Does Fasting Have a Place in a Healthy Lifestyle?
Fasting is becoming a popular way to improve your health, but has long held a place in ancient traditions, where it was used to gain spiritual insight, sharpen clarity, and increase physical prowess. Hippocrates recommended fasting as a medical prescription, and Plato claimed it gave him greater physical and mental strength that he used for wrestling. The American Heart Association (AHA) recently found that fasting can help to significantly reduce the risk of certain kinds of heart disease.
An AHA fasting study looked at a population of nearly 5,000 men and women who fasted for 24 hours once a month. Their study indicated that this group was 39 percent less likely than the general public to develop coronary artery disease. Across a spectrum of medical studies, fasting has also been shown to contribute to the resolution of some allergies and inflammatory issues, such as arthritis and psoriasis. However, it must be stated that fasting is not recommended for people with compromised liver or kidney functions or immunity deficiencies, among other medical issues.
Recently, fitness experts have discovered that shorter but more frequent fasts can be more effective than longer ones. Intermittent Fasting (IF) has been getting a lot of attention from professional athletes and personal trainers as well, and is used to systematically help tweak one’s body composition, burn fat more efficiently, and build lean muscle mass. Some of these programs are a little extreme, but the evidence seems clear that even non-athletes can benefit from fasting. IF is a much easier way to incorporate fasting safely into your daily life than longer fasts. The two main types are:
- Window IF: This involves only eating within a short window of time, such as two meals between 12pm and 4pm, and then fasting during the time outside of the set window.
- Swing IF: This involves eating on a normal schedule, then taking 24 hours off from eating for one or two days per week.
Before incorporating fasting into your lifestyle, be sure to get the go-ahead from your doctor. Once you're ready to give it a try, it’s important to consider these points:
- Begin slowly and ease into it. Extreme fasting may be dangerous and can cause mental and physical problems.
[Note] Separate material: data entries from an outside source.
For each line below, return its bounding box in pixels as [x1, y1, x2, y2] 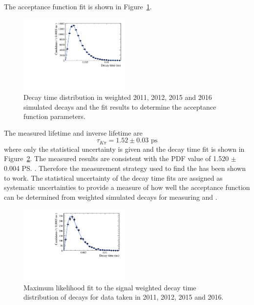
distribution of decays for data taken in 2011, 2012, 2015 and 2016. [23, 292, 224, 302]
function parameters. [23, 111, 85, 121]
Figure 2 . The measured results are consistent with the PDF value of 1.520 [4, 153, 229, 164]
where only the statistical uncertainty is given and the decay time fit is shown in [4, 143, 245, 154]
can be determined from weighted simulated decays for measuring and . [4, 191, 217, 202]
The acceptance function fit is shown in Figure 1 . [4, 1, 152, 11]
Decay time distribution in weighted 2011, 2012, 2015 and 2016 [23, 92, 212, 102]
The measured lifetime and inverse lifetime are [4, 127, 143, 138]

It’s better to be cautious and slowly build up.
- Beware of juice cleanses and other fads that can destabilize your blood sugar.
- Listen to your body, as it may take a little tweaking to find what strategy works best for you. Never force yourself to submit to a routine that makes you feel bad.
With these precautions in mind, you may begin to safely incorporate fasting into your lifestyle, gauging what’s the best way for you to achieve its maximum benefits.
Have you used fasting as a health-promoting technique? What has worked for you?